Directions:
In the entries below, begin at the line that has "Для поиска нормали" and stop after the line that has "na mnoha, těžce"; output those lines exactly, leaving out pictures.

Exercise inputs Start Marker

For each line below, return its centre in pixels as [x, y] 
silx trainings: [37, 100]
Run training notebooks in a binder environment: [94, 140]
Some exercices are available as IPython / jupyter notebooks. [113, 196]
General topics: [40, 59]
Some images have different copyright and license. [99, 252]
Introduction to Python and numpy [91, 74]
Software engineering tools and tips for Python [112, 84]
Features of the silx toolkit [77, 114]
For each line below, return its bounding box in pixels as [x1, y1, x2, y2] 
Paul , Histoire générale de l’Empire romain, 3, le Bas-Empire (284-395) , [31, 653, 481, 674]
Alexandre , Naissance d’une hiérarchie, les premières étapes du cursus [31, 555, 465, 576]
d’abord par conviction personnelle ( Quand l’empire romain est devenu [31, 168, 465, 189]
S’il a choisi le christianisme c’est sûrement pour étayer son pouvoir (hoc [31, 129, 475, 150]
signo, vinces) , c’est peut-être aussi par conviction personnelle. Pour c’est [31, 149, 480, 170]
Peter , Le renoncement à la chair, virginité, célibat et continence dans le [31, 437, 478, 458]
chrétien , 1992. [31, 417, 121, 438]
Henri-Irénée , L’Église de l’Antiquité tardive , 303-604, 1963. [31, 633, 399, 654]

Exercise inputs End Marker
Exercise inputs Start Marker

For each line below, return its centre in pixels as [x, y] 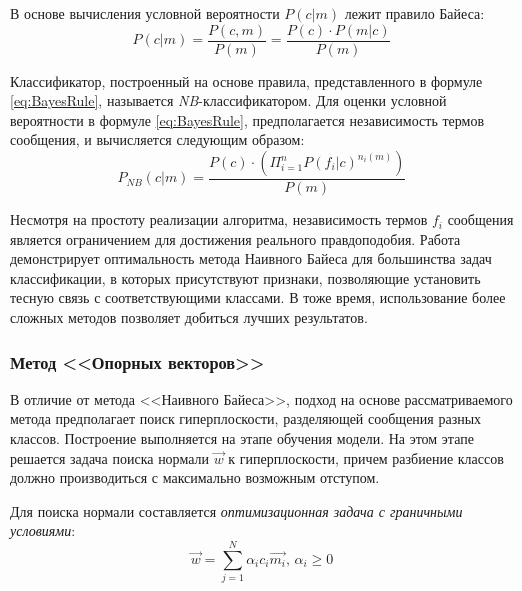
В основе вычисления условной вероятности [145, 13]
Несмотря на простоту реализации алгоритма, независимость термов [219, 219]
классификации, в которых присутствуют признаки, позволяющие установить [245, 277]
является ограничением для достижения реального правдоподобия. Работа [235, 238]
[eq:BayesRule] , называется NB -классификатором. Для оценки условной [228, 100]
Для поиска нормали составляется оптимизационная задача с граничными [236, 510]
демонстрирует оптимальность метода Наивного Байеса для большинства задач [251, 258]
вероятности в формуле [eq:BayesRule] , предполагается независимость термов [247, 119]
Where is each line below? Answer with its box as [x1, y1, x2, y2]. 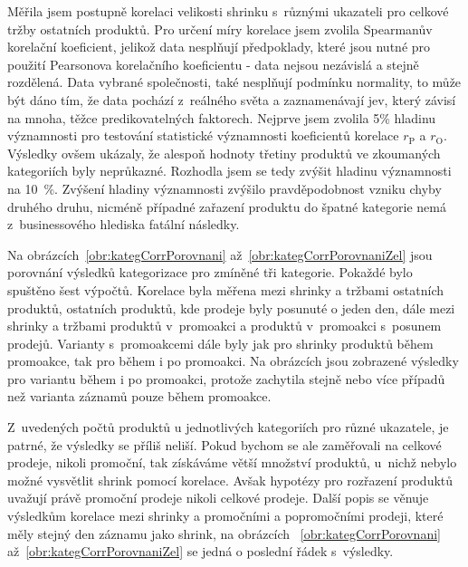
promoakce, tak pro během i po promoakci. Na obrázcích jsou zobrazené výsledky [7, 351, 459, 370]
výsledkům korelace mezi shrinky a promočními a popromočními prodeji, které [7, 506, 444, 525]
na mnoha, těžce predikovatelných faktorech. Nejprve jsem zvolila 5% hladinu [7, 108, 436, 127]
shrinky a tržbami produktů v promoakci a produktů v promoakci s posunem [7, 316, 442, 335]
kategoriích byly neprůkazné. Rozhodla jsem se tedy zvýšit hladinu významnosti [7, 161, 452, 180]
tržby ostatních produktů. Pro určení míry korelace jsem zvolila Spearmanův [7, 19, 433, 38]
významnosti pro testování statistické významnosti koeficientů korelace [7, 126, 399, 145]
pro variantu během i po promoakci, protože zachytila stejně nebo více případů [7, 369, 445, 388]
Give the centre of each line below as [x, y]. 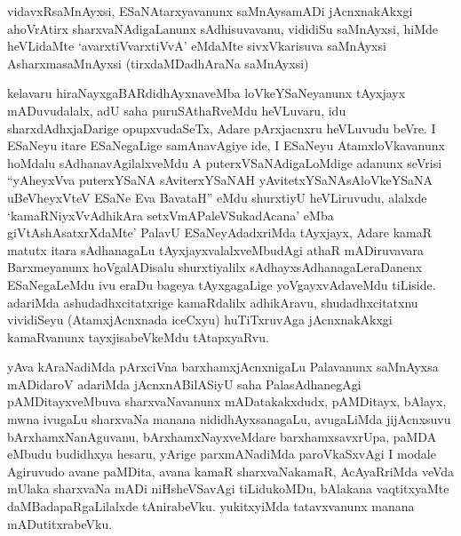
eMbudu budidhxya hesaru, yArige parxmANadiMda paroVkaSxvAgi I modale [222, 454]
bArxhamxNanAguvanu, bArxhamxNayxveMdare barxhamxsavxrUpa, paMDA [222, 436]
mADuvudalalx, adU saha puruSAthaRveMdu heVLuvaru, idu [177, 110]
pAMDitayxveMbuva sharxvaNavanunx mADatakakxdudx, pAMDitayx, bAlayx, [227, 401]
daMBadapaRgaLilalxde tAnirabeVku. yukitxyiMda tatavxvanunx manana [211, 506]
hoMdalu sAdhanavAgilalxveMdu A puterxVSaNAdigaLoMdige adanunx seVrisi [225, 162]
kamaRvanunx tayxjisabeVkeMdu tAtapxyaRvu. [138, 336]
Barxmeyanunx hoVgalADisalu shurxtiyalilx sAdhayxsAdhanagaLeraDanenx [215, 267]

Exercise inputs End Marker
Exercise inputs Start Marker

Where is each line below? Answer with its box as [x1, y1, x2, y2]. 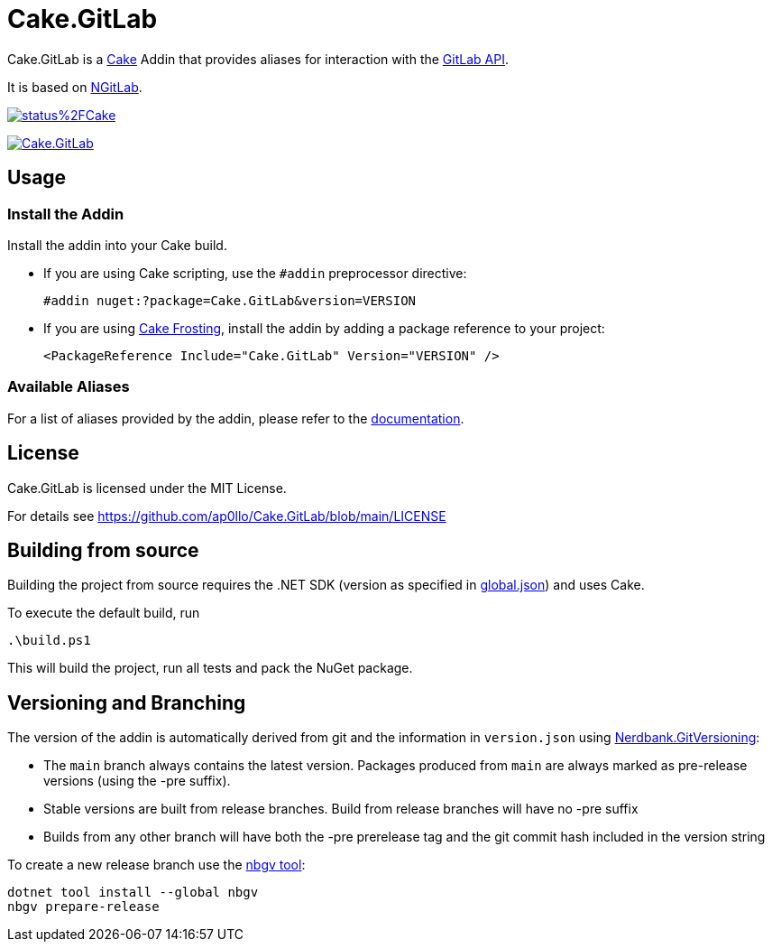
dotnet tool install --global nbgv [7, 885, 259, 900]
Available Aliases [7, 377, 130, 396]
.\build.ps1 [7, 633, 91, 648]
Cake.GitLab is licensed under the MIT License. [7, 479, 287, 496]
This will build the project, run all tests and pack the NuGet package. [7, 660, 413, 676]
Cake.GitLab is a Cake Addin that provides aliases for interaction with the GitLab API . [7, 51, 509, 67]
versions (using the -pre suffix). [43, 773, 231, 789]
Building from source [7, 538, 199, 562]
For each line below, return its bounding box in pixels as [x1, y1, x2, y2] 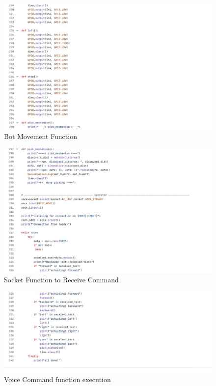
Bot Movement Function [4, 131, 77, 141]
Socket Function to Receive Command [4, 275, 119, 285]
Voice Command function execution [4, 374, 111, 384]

Exercise inputs End Marker

Problem solution:
Для поиска нормали составляется оптимизационная задача с граничными [236, 510]
демонстрирует оптимальность метода Наивного Байеса для большинства задач [251, 258]
вероятности в формуле [eq:BayesRule] , предполагается независимость термов [247, 119]
Where is each line below? Answer with its box as [x1, y1, x2, y2]. 
promoakce, tak pro během i po promoakci. Na obrázcích jsou zobrazené výsledky [7, 351, 459, 370]
výsledkům korelace mezi shrinky a promočními a popromočními prodeji, které [7, 506, 444, 525]
na mnoha, těžce predikovatelných faktorech. Nejprve jsem zvolila 5% hladinu [7, 108, 436, 127]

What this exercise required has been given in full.